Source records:

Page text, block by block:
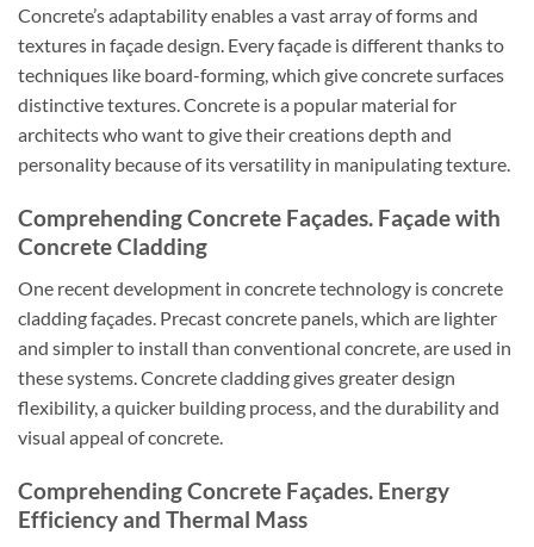
Concrete’s adaptability enables a vast array of forms and
textures in façade design. Every façade is different thanks to
techniques like board-forming, which give concrete surfaces
distinctive textures. Concrete is a popular material for
architects who want to give their creations depth and
personality because of its versatility in manipulating texture.
Comprehending Concrete Façades. Façade with
Concrete Cladding
One recent development in concrete technology is concrete
cladding façades. Precast concrete panels, which are lighter
and simpler to install than conventional concrete, are used in
these systems. Concrete cladding gives greater design
flexibility, a quicker building process, and the durability and
visual appeal of concrete.
Comprehending Concrete Façades. Energy
Efficiency and Thermal Mass

- [PROMPT]
Lines with the word "which": copy each one from the data above.

- [SOLUTION TO THIS PROBLEM]
techniques like board-forming, which give concrete surfaces
cladding façades. Precast concrete panels, which are lighter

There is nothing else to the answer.